Botnet Targets Devices Running Microsoft SQL Server: ReportResearchers Say 'Vollgar' Botnet Installs Cryptominers
Researchers at security firm Guardicore Labs are tracking a botnet they call Vollgar that's targeting devices running vulnerable Microsoft SQL Server databases with brute-force attacks and planting cryptominers in the infected databases.
See Also: Role of Deception in the 'New Normal'
The Vollgar botnet has been active since at least May 2018, the researchers say. Its operators use a combination of remote access tools and brute-force methods to infect vulnerable Microsoft SQL Server databases with malware, according to their new report. This botnet can infected up to 3,000 SQL Server databases each day.
Guardicore researchers found the botnet usually infects vulnerable databases with malware used to mine two cryptocurrencies - vollar and monero (see: Malware Most Foul: Emotet, Trickbot, Cryptocurrency Miners).
The #Vollgar attack campaign has been operating under the radar for ~2 years, brute forcing MS-SQL servers on the internet. With 2-3k servers infected daily, the attacker deploys powerful RATs and mines two cryptocurrencies. More in @Guardicore Labs blog: https://t.co/ZkmIAYPBy2— Ophir Harpaz (@OphirHarpaz) April 1, 2020
The Vollgar botnet has targeted organizations in several sectors, including healthcare, aviation, IT, telecommunications and higher education, over the last two years, says Ophir Harpaz, a cybersecurity researcher at Guardicore Labs. Attacks have occurred in the U.S., China, India, South Korea and Turkey, he adds.
And while the botnet's activity peaked in December 2019, it remains active. When the botnet is removed from a SQL Server database, its operators find new databases to infect due to the large-scale brute-force attack methods used to guess usernames and passwords, Harpaz says.
In addition to seeking out the valuable CPU power that the devices running Microsoft SQL Server databases offer, Harpaz believes the operators of Vollgar are seeking valuable content in databases, such as usernames, passwords and credit card numbers.
"A botnet like Vollgar can be very profitable," Harpaz tells Information Security Media Group. "First of all, it targets [Microsoft] SQL database servers, which may hold valuable data that other attack groups are interested in. In addition, access to data center networks can be worth a lot, depending on the victim's network and domain."
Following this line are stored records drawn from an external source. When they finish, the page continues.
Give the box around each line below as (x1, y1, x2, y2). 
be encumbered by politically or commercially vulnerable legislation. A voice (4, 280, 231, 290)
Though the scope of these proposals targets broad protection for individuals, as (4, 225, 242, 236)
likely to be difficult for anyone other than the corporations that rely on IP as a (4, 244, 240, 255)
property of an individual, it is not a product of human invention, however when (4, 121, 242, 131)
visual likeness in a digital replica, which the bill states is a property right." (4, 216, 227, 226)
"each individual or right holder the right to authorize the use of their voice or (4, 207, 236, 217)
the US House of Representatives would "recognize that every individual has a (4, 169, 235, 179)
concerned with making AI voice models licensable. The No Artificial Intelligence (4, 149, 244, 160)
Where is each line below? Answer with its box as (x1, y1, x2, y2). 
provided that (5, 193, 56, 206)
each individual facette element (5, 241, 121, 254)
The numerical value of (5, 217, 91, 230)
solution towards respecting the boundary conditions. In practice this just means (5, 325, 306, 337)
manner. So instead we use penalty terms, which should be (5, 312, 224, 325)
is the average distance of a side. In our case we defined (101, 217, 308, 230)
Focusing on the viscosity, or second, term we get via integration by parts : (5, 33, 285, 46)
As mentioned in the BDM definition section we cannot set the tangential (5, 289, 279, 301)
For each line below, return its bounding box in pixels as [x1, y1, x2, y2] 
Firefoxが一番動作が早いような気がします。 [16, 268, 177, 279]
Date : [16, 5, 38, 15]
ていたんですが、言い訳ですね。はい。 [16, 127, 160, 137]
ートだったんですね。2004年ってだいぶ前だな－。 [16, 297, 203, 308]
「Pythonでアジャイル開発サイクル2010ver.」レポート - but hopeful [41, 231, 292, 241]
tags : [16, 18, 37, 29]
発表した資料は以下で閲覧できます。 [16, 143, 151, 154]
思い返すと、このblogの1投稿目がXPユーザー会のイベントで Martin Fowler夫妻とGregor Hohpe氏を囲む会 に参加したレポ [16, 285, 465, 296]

In their report, the Guardicore researchers note that after the Vollgar botnet has infected a Microsoft SQL Server database through a brute-force attack, it attempts to install backdoors within the database. The report also notes that these backdoors are used to plant the cryptominers as well as install remote access tools.
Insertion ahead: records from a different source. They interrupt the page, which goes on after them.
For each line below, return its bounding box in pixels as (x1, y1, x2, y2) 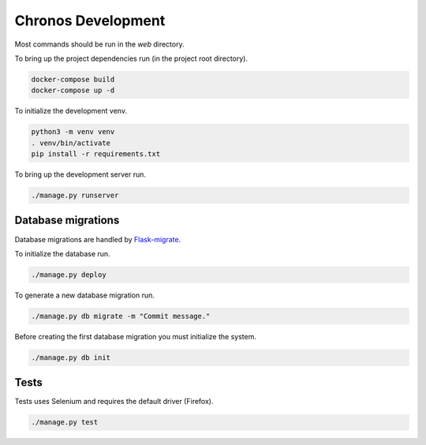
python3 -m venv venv (31, 127, 115, 136)
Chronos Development (14, 12, 166, 29)
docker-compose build (31, 75, 115, 84)
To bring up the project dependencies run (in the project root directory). (14, 54, 248, 63)
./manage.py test (31, 418, 99, 427)
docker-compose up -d (31, 86, 115, 95)
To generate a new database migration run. (14, 290, 155, 300)
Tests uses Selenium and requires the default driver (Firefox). (14, 397, 214, 406)
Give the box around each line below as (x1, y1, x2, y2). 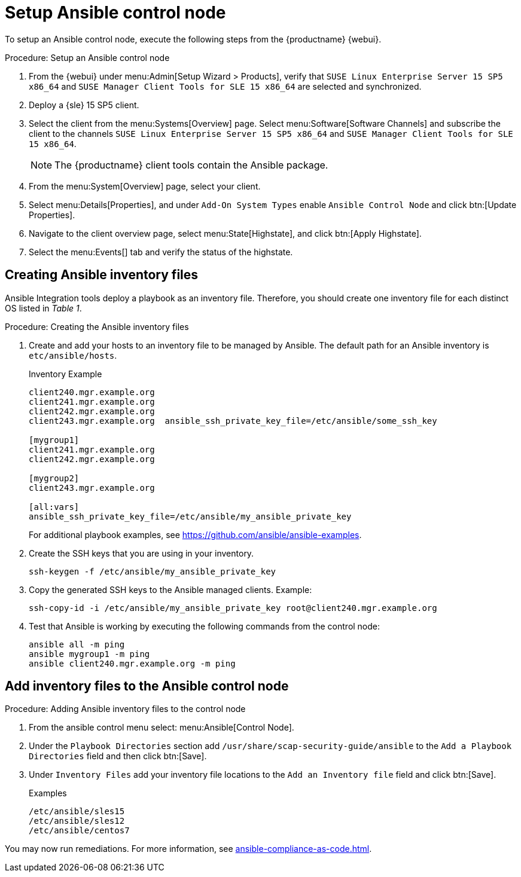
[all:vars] (29, 502, 80, 512)
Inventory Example (29, 368, 102, 379)
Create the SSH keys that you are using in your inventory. (29, 548, 254, 558)
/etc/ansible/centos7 (29, 826, 130, 836)
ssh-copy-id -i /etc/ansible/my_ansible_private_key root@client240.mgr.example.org (29, 603, 437, 613)
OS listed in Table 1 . (5, 302, 82, 313)
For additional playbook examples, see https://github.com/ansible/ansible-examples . (29, 529, 362, 540)
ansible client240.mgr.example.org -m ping (29, 658, 236, 668)
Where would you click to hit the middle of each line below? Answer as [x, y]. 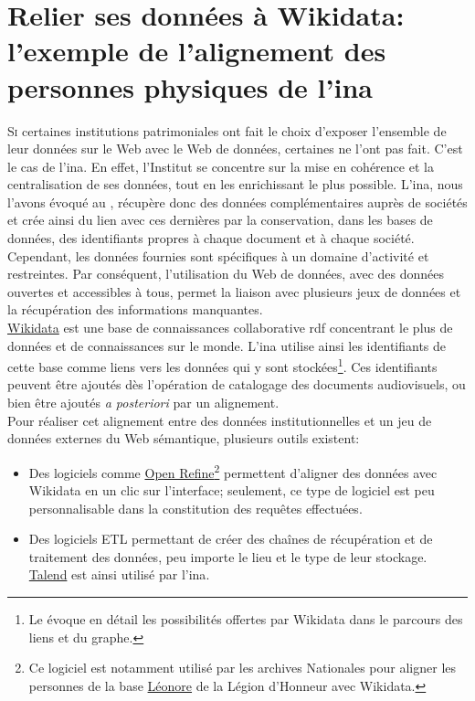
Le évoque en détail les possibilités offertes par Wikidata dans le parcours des [246, 619]
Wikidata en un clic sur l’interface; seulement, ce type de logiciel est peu [232, 490]
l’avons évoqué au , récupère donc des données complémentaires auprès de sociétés [237, 202]
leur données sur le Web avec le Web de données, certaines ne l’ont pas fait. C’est [235, 149]
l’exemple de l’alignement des [197, 51]
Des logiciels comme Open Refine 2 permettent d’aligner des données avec [233, 471]
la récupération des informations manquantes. [135, 309]
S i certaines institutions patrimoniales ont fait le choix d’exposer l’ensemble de [227, 130]
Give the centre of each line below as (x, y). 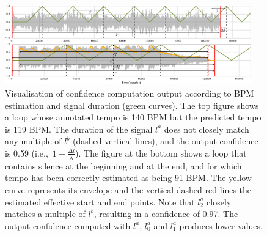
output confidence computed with (68, 225)
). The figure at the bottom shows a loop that (161, 153)
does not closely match (207, 129)
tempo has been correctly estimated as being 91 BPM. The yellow (128, 178)
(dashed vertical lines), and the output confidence (166, 141)
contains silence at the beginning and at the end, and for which (123, 165)
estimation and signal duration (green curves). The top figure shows (132, 105)
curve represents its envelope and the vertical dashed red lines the (128, 189)

These malicious tools then give the botnet operators full control of the server, which then allows them to exfiltrate data, run an interactive terminal and install malicious Windows services as well as key-logging and other functions, the report notes.
These botnet infections, however, are short-lived. In about 60 percent of the cases, the attack only lasts for about two days, according to the report. But some attacks can last one to two weeks, which could mean Vollgar disguises itself to hide from anti-virus software or the database owner does not have proper security features in place, the report notes.
In about 10 percent cases, Guardicore observed, Vollgar managed to re-infect a SQL Server database after it has been removed.
The botnet also attempts to eliminate other competing malware from infected servers, the researchers determined.
"There is a vast number of attacks targeting MS-SQL Servers. However, there are only about half-a-million machines running this database service," Harpaz says. "This relatively small number of potential victims triggers an inter-group competition over control and resources; these virtual fights can be seen in many of the recent mass-scale attacks."
Origins in China?
While it's not clear where the operators of Vollgar reside, the Guardicore report notes that these attacks originate from more than 120 IP addresses, the majority of which are located in China.
Vollgar's main command-and-control server is located in a SQL database housed in China, the researchers say. This server has also been infected with backdoors and other malware from other attacks groups. "Nevertheless, the machine was 'business as usual,' running the database service as well as benign background processes," according to the report.
Guardicore created a GitHub repository to help database administrators determine if their Microsoft SQL Server databases have been infected with Vollgar.